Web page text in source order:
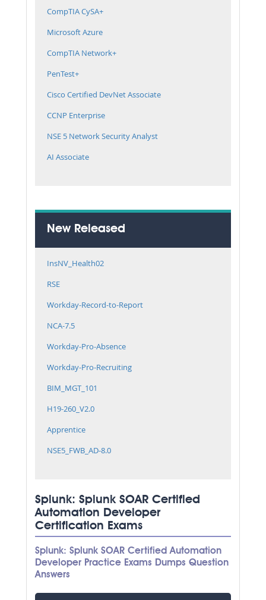
CompTIA CySA+
Microsoft Azure
CompTIA Network+
PenTest+
Cisco Certified DevNet Associate
CCNP Enterprise
NSE 5 Network Security Analyst
AI Associate
New Released
InsNV_Health02
RSE
Workday-Record-to-Report
NCA-7.5
Workday-Pro-Absence
Workday-Pro-Recruiting
BIM_MGT_101
H19-260_V2.0
Apprentice
NSE5_FWB_AD-8.0
Splunk: Splunk SOAR Certified
Automation Developer
Certification Exams
Splunk: Splunk SOAR Certified Automation
Developer Practice Exams Dumps Question
Answers

....

• _TASK OBJECTIVE_: Word for word, restate the whole listing and drop the images.

• _ANSWER FOR THE TASK_:
Web page text in source order:
CompTIA CySA+
Microsoft Azure
CompTIA Network+
PenTest+
Cisco Certified DevNet Associate
CCNP Enterprise
NSE 5 Network Security Analyst
AI Associate
New Released
InsNV_Health02
RSE
Workday-Record-to-Report
NCA-7.5
Workday-Pro-Absence
Workday-Pro-Recruiting
BIM_MGT_101
H19-260_V2.0
Apprentice
NSE5_FWB_AD-8.0
Splunk: Splunk SOAR Certified
Automation Developer
Certification Exams
Splunk: Splunk SOAR Certified Automation
Developer Practice Exams Dumps Question
Answers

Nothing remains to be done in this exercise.